Exercise:
Lines of the material that include the word "backrest" are to be counted; only their number should be given.

======== Input

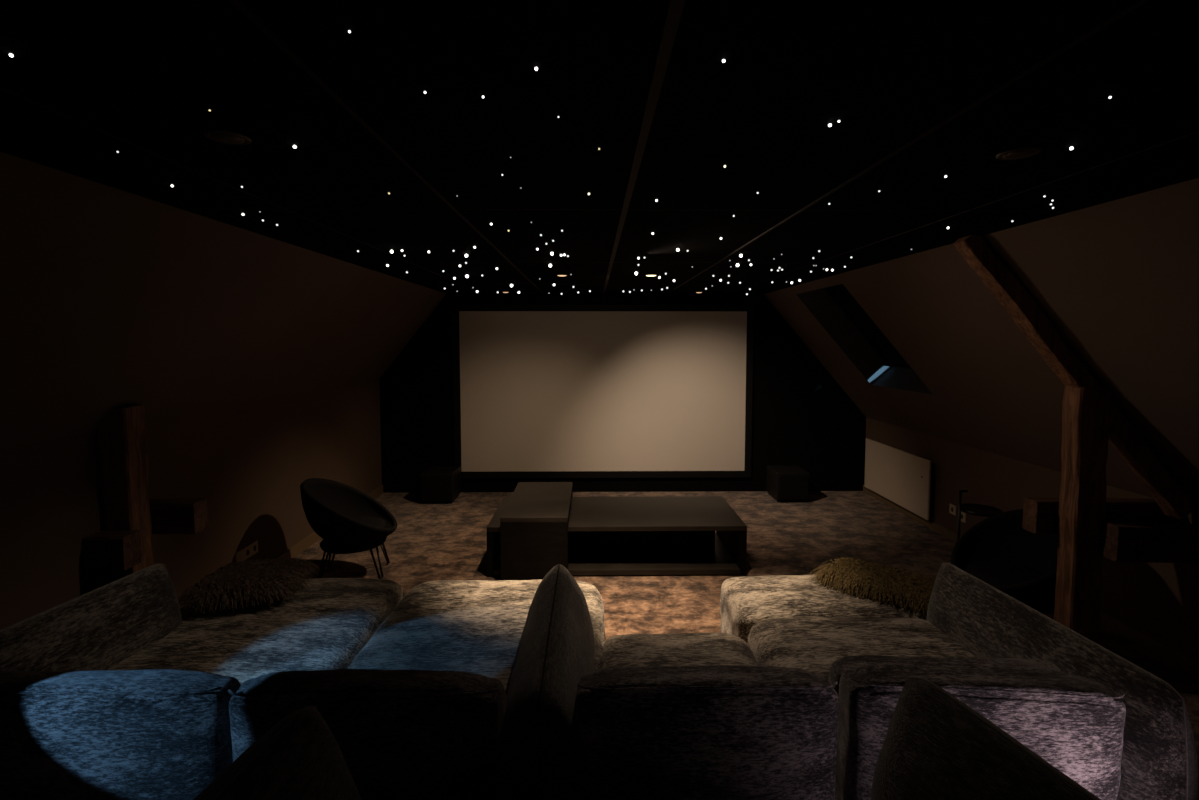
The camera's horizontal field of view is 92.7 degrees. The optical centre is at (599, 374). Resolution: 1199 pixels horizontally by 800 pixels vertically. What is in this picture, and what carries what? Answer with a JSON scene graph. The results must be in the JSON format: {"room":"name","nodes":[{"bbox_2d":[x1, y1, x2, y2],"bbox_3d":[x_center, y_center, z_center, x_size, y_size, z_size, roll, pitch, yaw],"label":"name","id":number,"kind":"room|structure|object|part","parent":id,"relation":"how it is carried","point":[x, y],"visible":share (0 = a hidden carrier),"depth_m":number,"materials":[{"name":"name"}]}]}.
{"room":"home theater","nodes":[
{"label":"home theater","id":0,"kind":"room"},
{"bbox_2d":[0,379,381,629],"bbox_3d":[-2.629,1.046,2.274,0.100,1.435,9.280,0,4,-1],"label":"wall","id":1,"kind":"structure","parent":0,"point":[250,462],"depth_m":3.73,"materials":[{"name":"beige paint"}]},
{"bbox_2d":[235,541,257,561],"bbox_3d":[-2.603,1.310,4.219,0.049,0.088,0.264,0,4,-1],"label":"wall socket","id":2,"kind":"object","parent":1,"relation":"attached to","point":[252,549],"visible":0.97,"depth_m":4.21,"materials":[{"name":"white plastic"}]},
{"bbox_2d":[275,485,382,558],"bbox_3d":[-2.570,1.662,2.312,0.017,0.100,9.279,0,4,-1],"label":"baseboard","id":3,"kind":"structure","parent":1,"relation":"attached to","point":[302,545],"depth_m":5.04,"materials":[{"name":"brown wood"}]},
{"bbox_2d":[0,152,445,447],"bbox_3d":[-2.219,-0.207,2.203,0.920,1.075,9.280,0,4,-1],"label":"wall","id":4,"kind":"structure","parent":0,"point":[110,297],"depth_m":2.73,"materials":[{"name":"beige paint"}]},
{"bbox_2d":[0,0,1198,293],"bbox_3d":[0.136,-0.716,2.202,3.790,0.060,9.280,0,4,-1],"label":"ceiling","id":5,"kind":"structure","parent":0,"point":[146,74],"depth_m":1.42,"materials":[{"name":"black paint"}]},
{"bbox_2d":[204,130,251,144],"bbox_3d":[-1.008,-0.640,1.553,0.109,0.011,0.109,0,4,-1],"label":"recessed light","id":6,"kind":"object","parent":5,"relation":"in","point":[222,136],"visible":1,"depth_m":1.53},
{"bbox_2d":[0,87,482,293],"bbox_3d":[-1.319,-0.683,2.184,0.006,0.002,9.278,0,4,-1],"label":"trim","id":7,"kind":"structure","parent":5,"relation":"attached to","point":[3,89],"depth_m":1.74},
{"bbox_2d":[229,0,543,293],"bbox_3d":[-0.604,-0.682,2.194,0.013,0.006,9.278,0,4,-1],"label":"trim","id":8,"kind":"structure","parent":5,"relation":"attached to","point":[239,4],"depth_m":1.29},
{"bbox_2d":[419,284,532,284],"bbox_3d":[0.090,-0.898,5.688,3.750,0.002,0.006,0,4,-1],"label":"trim","id":9,"kind":"structure","parent":5,"relation":"attached to","point":[419,284],"depth_m":5.67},
{"bbox_2d":[182,208,1011,210],"bbox_3d":[0.133,-0.698,2.414,3.750,0.002,0.006,0,4,-1],"label":"trim","id":10,"kind":"structure","parent":5,"relation":"attached to","point":[182,208],"depth_m":2.41,"materials":[{"name":"black"}]},
{"bbox_2d":[602,0,685,294],"bbox_3d":[0.108,-0.680,2.203,0.024,0.012,9.278,0,4,-1],"label":"trim","id":11,"kind":"structure","parent":5,"relation":"attached to","point":[674,11],"depth_m":1.27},
{"bbox_2d":[597,262,788,262],"bbox_3d":[0.111,-0.798,4.051,3.750,0.002,0.006,0,4,-1],"label":"trim","id":12,"kind":"structure","parent":5,"relation":"attached to","point":[597,262],"depth_m":4.05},
{"bbox_2d":[666,0,1148,293],"bbox_3d":[0.859,-0.683,2.213,0.013,0.006,9.278,0,4,-1],"label":"trim","id":13,"kind":"structure","parent":5,"relation":"attached to","point":[1136,3],"depth_m":1.29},
{"bbox_2d":[727,131,1198,293],"bbox_3d":[1.571,-0.685,2.222,0.006,0.002,9.278,0,4,-1],"label":"trim","id":14,"kind":"structure","parent":5,"relation":"attached to","point":[1197,131],"depth_m":2.08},
{"bbox_2d":[996,147,1040,159],"bbox_3d":[1.234,-0.648,1.686,0.109,0.011,0.109,0,4,-1],"label":"recessed light","id":15,"kind":"object","parent":5,"relation":"in","point":[1018,153],"visible":1,"depth_m":1.67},
{"bbox_2d":[379,294,865,492],"bbox_3d":[0.304,0.250,6.963,5.890,2.450,0.100,0,4,-1],"label":"wall","id":16,"kind":"structure","parent":0,"point":[802,417],"depth_m":6.92,"materials":[{"name":"black paint"}]},
{"bbox_2d":[452,304,753,477],"bbox_3d":[0.048,0.203,6.880,3.585,2.085,0.048,0,4,-1],"label":"projection screen","id":17,"kind":"object","parent":16,"relation":"attached to","point":[540,391],"visible":0.96,"depth_m":6.86,"materials":[{"name":"fabric"}]},
{"bbox_2d":[295,491,1198,799],"bbox_3d":[0.366,1.734,2.355,5.890,0.050,9.280,0,4,-1],"label":"floor","id":18,"kind":"structure","parent":0,"point":[431,540],"depth_m":4.94,"materials":[{"name":"brown carpet"}]},
{"bbox_2d":[84,405,207,583],"bbox_3d":[-2.400,0.915,3.049,0.382,1.502,0.374,0,4,-1],"label":"wooden beam","id":19,"kind":"structure","parent":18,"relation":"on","point":[124,547],"depth_m":2.97,"materials":[{"name":"brown wood"}]},
{"bbox_3d":[-2.505,0.915,3.049,0.172,1.502,0.153,0,4,-1],"label":"post","id":20,"kind":"part","parent":19,"relation":"part of","materials":[{"name":"brown wood"}]},
{"bbox_2d":[0,563,402,799],"bbox_3d":[-1.819,1.323,2.667,1.400,0.734,1.729,0,4,-1],"label":"module","id":21,"kind":"object","parent":18,"relation":"on","point":[115,690],"visible":0.76,"depth_m":1.96,"materials":[{"name":"beige fabric"}]},
{"bbox_3d":[-2.288,1.315,2.415,0.356,0.680,1.098,0,4,8],"label":"arm","id":22,"kind":"part","parent":21,"relation":"part of","materials":[{"name":"grey fabric"}]},
{"bbox_3d":[-1.842,1.339,1.979,1.218,0.671,0.336,0,4,-1],"label":"backrest","id":23,"kind":"part","parent":21,"relation":"part of","materials":[{"name":"beige fabric"}]},
{"bbox_2d":[178,558,319,614],"bbox_3d":[-1.935,1.156,3.191,0.647,0.138,0.640,0,4,-4],"label":"cushion","id":24,"kind":"object","parent":21,"relation":"on","point":[250,583],"visible":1,"depth_m":3.06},
{"bbox_2d":[108,578,402,684],"bbox_3d":[-1.719,1.440,2.818,1.175,0.395,1.419,0,4,-1],"label":"seat cushion","id":25,"kind":"object","parent":21,"relation":"on","point":[331,620],"depth_m":2.77,"materials":[{"name":"beige fabric"}]},
{"bbox_2d":[300,478,396,578],"bbox_3d":[-1.958,1.194,4.506,0.689,0.766,0.669,-1,4,-14],"label":"armchair","id":26,"kind":"object","parent":18,"relation":"on","point":[348,520],"visible":0.99,"depth_m":4.39,"materials":[{"name":"black fabric"}]},
{"bbox_3d":[-2.104,1.455,4.355,0.081,0.265,0.091,3,5,44],"label":"leg","id":27,"kind":"part","parent":26,"relation":"part of","materials":[{"name":"black metal"}]},
{"bbox_3d":[-2.155,1.438,4.623,0.091,0.265,0.081,2,4,24],"label":"leg","id":28,"kind":"part","parent":26,"relation":"part of","materials":[{"name":"black metal"}]},
{"bbox_2d":[353,517,386,527],"bbox_3d":[-1.929,1.204,4.512,0.470,0.075,0.470,-1,4,-11],"label":"seat cushion","id":29,"kind":"object","parent":26,"relation":"on","point":[381,522],"depth_m":4.58,"materials":[{"name":"black fabric"}]},
{"bbox_3d":[-1.722,1.450,4.428,0.091,0.265,0.081,2,4,24],"label":"leg","id":30,"kind":"part","parent":26,"relation":"part of","materials":[{"name":"black metal"}]},
{"bbox_3d":[-1.773,1.434,4.695,0.081,0.265,0.091,3,5,44],"label":"leg","id":31,"kind":"part","parent":26,"relation":"part of","materials":[{"name":"black metal"}]},
{"bbox_2d":[228,564,605,799],"bbox_3d":[-0.600,1.326,2.633,1.276,0.732,1.714,0,4,-1],"label":"module","id":32,"kind":"object","parent":18,"relation":"on","point":[467,689],"visible":0.84,"depth_m":1.87,"materials":[{"name":"beige fabric"}]},
{"bbox_3d":[-0.775,1.342,1.981,0.913,0.677,0.338,0,4,-1],"label":"backrest","id":33,"kind":"part","parent":32,"relation":"part of","materials":[{"name":"beige fabric"}]},
{"bbox_2d":[347,579,605,695],"bbox_3d":[-0.552,1.434,2.814,1.180,0.404,1.373,0,4,-1],"label":"seat cushion","id":34,"kind":"object","parent":32,"relation":"on","point":[472,626],"depth_m":2.81,"materials":[{"name":"beige fabric"}]},
{"bbox_3d":[-0.196,1.318,2.373,0.417,0.680,1.179,0,4,-1],"label":"arm","id":35,"kind":"part","parent":32,"relation":"part of","materials":[{"name":"grey fabric"}]},
{"bbox_2d":[420,466,460,503],"bbox_3d":[-1.841,1.275,6.634,0.370,0.345,0.425,0,4,-1],"label":"subwoofer","id":36,"kind":"object","parent":18,"relation":"on","point":[437,483],"visible":1,"depth_m":6.43,"materials":[{"name":"black wood"}]},
{"bbox_2d":[421,476,450,500],"bbox_3d":[-1.838,1.274,6.433,0.330,0.280,0.024,0,4,-1],"label":"grille","id":37,"kind":"object","parent":36,"relation":"attached to","point":[433,488],"depth_m":6.42,"materials":[{"name":"black fabric"}]},
{"bbox_2d":[500,482,572,579],"bbox_3d":[-0.503,1.299,4.882,0.510,0.510,1.090,0,4,-1],"label":"table","id":38,"kind":"object","parent":18,"relation":"on","point":[534,521],"visible":0.78,"depth_m":4.34,"materials":[{"name":"black wood"}]},
{"bbox_3d":[-0.496,1.349,4.359,0.510,0.474,0.040,0,4,-1],"label":"leg panel","id":39,"kind":"part","parent":38,"relation":"part of","materials":[{"name":"black wood"}]},
{"bbox_2d":[487,496,746,575],"bbox_3d":[0.132,1.354,4.894,2.030,0.400,0.860,0,4,-1],"label":"coffee table","id":40,"kind":"object","parent":18,"relation":"on","point":[630,535],"visible":0.73,"depth_m":4.75,"materials":[{"name":"black wood"}]},
{"bbox_3d":[-0.858,1.368,4.882,0.050,0.349,0.860,0,4,-1],"label":"panel","id":41,"kind":"part","parent":40,"relation":"part of","materials":[{"name":"black wood"}]},
{"bbox_3d":[0.132,1.520,4.904,1.928,0.043,0.860,0,4,-1],"label":"panel","id":42,"kind":"part","parent":40,"relation":"part of","materials":[{"name":"black wood"}]},
{"bbox_3d":[0.112,1.361,4.889,1.750,0.274,0.030,0,4,-1],"label":"panel","id":43,"kind":"part","parent":40,"relation":"part of","materials":[{"name":"black wood"}]},
{"bbox_3d":[1.122,1.366,4.908,0.050,0.349,0.860,0,4,-1],"label":"panel","id":44,"kind":"part","parent":40,"relation":"part of","materials":[{"name":"black wood"}]},
{"bbox_2d":[574,632,838,799],"bbox_3d":[0.355,1.346,2.358,0.900,0.725,1.036,0,4,-1],"label":"module","id":45,"kind":"object","parent":18,"relation":"on","point":[677,716],"visible":0.94,"depth_m":1.87,"materials":[{"name":"beige fabric"}]},
{"bbox_2d":[602,632,757,668],"bbox_3d":[0.370,1.463,2.499,0.750,0.390,0.766,0,4,-1],"label":"seat cushion","id":46,"kind":"object","parent":45,"relation":"on","point":[709,648],"depth_m":2.63,"materials":[{"name":"beige fabric"}]},
{"bbox_2d":[718,665,778,666],"bbox_3d":[0.432,1.234,2.051,0.609,0.349,0.144,0,1,-1],"label":"cushion","id":47,"kind":"object","parent":45,"relation":"on","point":[718,665],"depth_m":2.09,"materials":[{"name":"beige fabric"}]},
{"bbox_2d":[766,465,809,501],"bbox_3d":[2.199,1.272,6.687,0.370,0.345,0.425,0,4,-1],"label":"subwoofer","id":48,"kind":"object","parent":18,"relation":"on","point":[783,482],"visible":1,"depth_m":6.49,"materials":[{"name":"black wood"}]},
{"bbox_2d":[779,475,808,498],"bbox_3d":[2.201,1.271,6.486,0.330,0.280,0.024,0,4,-1],"label":"grille","id":49,"kind":"object","parent":48,"relation":"attached to","point":[790,486],"depth_m":6.47,"materials":[{"name":"black fabric"}]},
{"bbox_2d":[720,563,1197,799],"bbox_3d":[1.355,1.319,2.678,1.268,0.740,1.753,0,4,-1],"label":"module","id":50,"kind":"object","parent":18,"relation":"on","point":[1114,727],"visible":0.73,"depth_m":1.98,"materials":[{"name":"beige fabric"}]},
{"bbox_2d":[720,574,926,643],"bbox_3d":[1.293,1.413,3.260,1.153,0.396,0.584,0,4,-1],"label":"cushion","id":51,"kind":"object","parent":50,"relation":"on","point":[745,601],"depth_m":3.12,"materials":[{"name":"beige fabric"}]},
{"bbox_2d":[748,616,975,680],"bbox_3d":[1.255,1.445,2.573,1.042,0.419,0.847,0,4,-1],"label":"seat cushion","id":52,"kind":"object","parent":50,"relation":"on","point":[812,644],"depth_m":2.68,"materials":[{"name":"beige fabric"}]},
{"bbox_2d":[810,557,935,616],"bbox_3d":[1.646,1.183,3.281,0.814,0.080,0.558,3,5,41],"label":"cushion","id":53,"kind":"object","parent":50,"relation":"on","point":[890,583],"visible":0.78,"depth_m":3.23,"materials":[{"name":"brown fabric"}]},
{"bbox_2d":[828,655,1052,695],"bbox_3d":[1.246,1.208,2.068,0.805,0.353,0.136,0,1,3],"label":"cushion","id":54,"kind":"object","parent":50,"relation":"on","point":[840,665],"depth_m":2.07,"materials":[{"name":"beige fabric"}]},
{"bbox_3d":[1.274,1.336,1.986,0.887,0.679,0.336,1,4,3],"label":"backrest","id":55,"kind":"part","parent":50,"relation":"part of","materials":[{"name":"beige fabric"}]},
{"bbox_3d":[1.818,1.318,2.404,0.302,0.675,1.169,0,4,-6],"label":"arm","id":56,"kind":"part","parent":50,"relation":"part of","materials":[{"name":"grey fabric"}]},
{"bbox_2d":[957,490,1002,540],"bbox_3d":[2.671,1.207,4.057,0.305,0.795,0.300,0,4,-1],"label":"side table","id":57,"kind":"object","parent":18,"relation":"on","point":[969,508],"visible":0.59,"depth_m":4.04,"materials":[{"name":"black metal"}]},
{"bbox_2d":[951,509,1057,617],"bbox_3d":[2.594,1.251,3.577,0.689,0.766,0.669,-1,4,-14],"label":"armchair","id":58,"kind":"object","parent":18,"relation":"on","point":[1020,563],"visible":0.56,"depth_m":3.70,"materials":[{"name":"black fabric"}]},
{"bbox_2d":[966,560,1044,585],"bbox_3d":[2.565,1.262,3.572,0.470,0.075,0.470,-1,4,-11],"label":"seat cushion","id":59,"kind":"object","parent":58,"relation":"on","point":[993,572],"depth_m":3.59,"materials":[{"name":"black fabric"}]},
{"bbox_2d":[953,235,1198,643],"bbox_3d":[2.602,0.446,3.120,1.382,2.430,0.365,0,4,-1],"label":"wooden beam","id":60,"kind":"structure","parent":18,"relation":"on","point":[1090,526],"depth_m":3.08,"materials":[{"name":"brown wood"}]},
{"bbox_3d":[2.651,0.859,3.152,0.183,1.602,0.131,0,4,-1],"label":"post","id":61,"kind":"part","parent":60,"relation":"part of","materials":[{"name":"brown wood"}]},
{"bbox_3d":[0.406,1.726,-0.380,5.800,0.299,3.820,0,4,-1],"label":"platform","id":62,"kind":"object","parent":18,"relation":"on","visible":0},
{"bbox_2d":[193,676,1100,799],"bbox_3d":[0.084,1.107,0.754,2.102,0.797,1.233,0,4,-1],"label":"sofa","id":63,"kind":"object","parent":62,"relation":"on","point":[936,746],"visible":1,"depth_m":1.12,"materials":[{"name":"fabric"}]},
{"bbox_3d":[-0.683,1.106,0.715,0.477,0.745,1.179,0,4,6],"label":"arm","id":64,"kind":"part","parent":63,"relation":"part of","materials":[{"name":"grey fabric"}]},
{"bbox_3d":[0.857,1.085,0.804,0.380,0.755,1.179,-1,4,-15],"label":"arm","id":65,"kind":"part","parent":63,"relation":"part of","materials":[{"name":"grey fabric"}]},
{"bbox_2d":[764,178,1198,510],"bbox_3d":[2.670,0.056,2.283,1.280,1.490,9.280,0,4,-1],"label":"wall","id":66,"kind":"structure","parent":0,"point":[1117,281],"depth_m":3.08,"materials":[{"name":"beige paint"}]},
{"bbox_2d":[796,284,932,394],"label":"window","id":67,"kind":"structure","parent":66,"relation":"in","point":[834,308],"depth_m":5.96,"materials":[{"name":"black glass"}]},
{"bbox_2d":[824,284,909,365],"bbox_3d":[2.644,-0.519,5.429,0.787,0.916,1.090,0,4,-1],"label":"blind","id":68,"kind":"object","parent":67,"relation":"attached to","point":[848,324],"depth_m":5.97,"materials":[{"name":"black fabric"}]},
{"bbox_3d":[3.003,-0.071,5.461,0.020,0.020,1.070,0,4,-1],"label":"blind rail","id":69,"kind":"part","parent":67,"relation":"part of","materials":[{"name":"black metal"}]},
{"bbox_2d":[864,417,1198,661],"bbox_3d":[3.360,1.278,2.367,0.100,0.960,9.280,0,4,-1],"label":"wall","id":70,"kind":"structure","parent":0,"point":[1160,601],"depth_m":4.22,"materials":[{"name":"beige paint"}]},
{"bbox_2d":[864,438,932,519],"bbox_3d":[3.215,1.082,6.180,0.088,0.585,1.290,0,4,-1],"label":"panel radiator","id":71,"kind":"object","parent":70,"relation":"attached to","point":[901,477],"visible":1,"depth_m":6.04,"materials":[{"name":"white metal"}]},
{"bbox_2d":[949,504,955,515],"bbox_3d":[3.265,1.244,5.289,0.011,0.088,0.088,0,4,-1],"label":"wall socket","id":72,"kind":"object","parent":70,"relation":"attached to","point":[952,508],"visible":1,"depth_m":5.28,"materials":[{"name":"white plastic"}]},
{"bbox_2d":[961,511,965,522],"bbox_3d":[3.267,1.276,5.151,0.011,0.088,0.088,0,4,-1],"label":"wall socket","id":73,"kind":"object","parent":70,"relation":"attached to","point":[963,515],"visible":0.69,"depth_m":5.13,"materials":[{"name":"white plastic"}]},
{"bbox_2d":[863,485,1198,677],"bbox_3d":[3.301,1.667,2.389,0.017,0.080,9.279,0,4,-1],"label":"baseboard","id":74,"kind":"structure","parent":70,"relation":"attached to","point":[1186,663],"depth_m":3.54,"materials":[{"name":"brown wood"}]}
]}

================

Answer below:
3